Salient Feature Extractor for Adversarial Defense on Deep Neural Networks
Requirements Python 3.5 Tensorflow-gpu-1.3 Tflearn-0.3.2.
Folder images are examples of benign images and their adversarial examples in MNIST. The former can be correctly classified while the latter may lead to misclassification. In model folder is well-trained CNN1 model with acc=99.79%.
Running the model
We can use the GAN.py script to train the model to gain SF and TF for adversarial defense and detetion on MNIST. Advdetector is trained in detector.py Correct labels will be obtained when SF of adv is input to the model for classification.
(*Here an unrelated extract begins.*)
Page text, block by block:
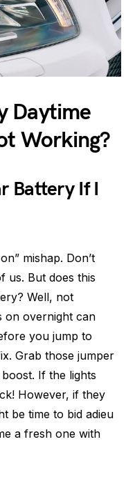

Recent years have witnessed unprecedented success achieved by deep learning models in the field of computer vision. However, the vulnerability of them towards carefully crafted adversarial examples has also attracted increasing attention of researchers. Motivated by the observation that the existence of adversarial examples is due to the non-robust feature learned from the original dataset by models, we propose the concepts of salient feature (SF) and trivial feature (TF). The former represents the class-related feature while the latter is usually adopted to mislead the model. We extract these two features with coupled GAN model and put forward a novel detection and defense method named salient feature extractor (SFE) to defend against adversarial attacks. Concretely, detection is realized by separating and comparing the difference between SF and TF of the input while correct labels are obtained by re-identification of SF, so as to reach the purpose of defense. Extensive experiments are carried out on MNIST, CIFAR-10 and ImageNet datasets where SFE shows the state-of-the-art results in effectiveness and efficiency when compared with baselines. Furthermore, we provide interpretable understanding of the defense and detection process.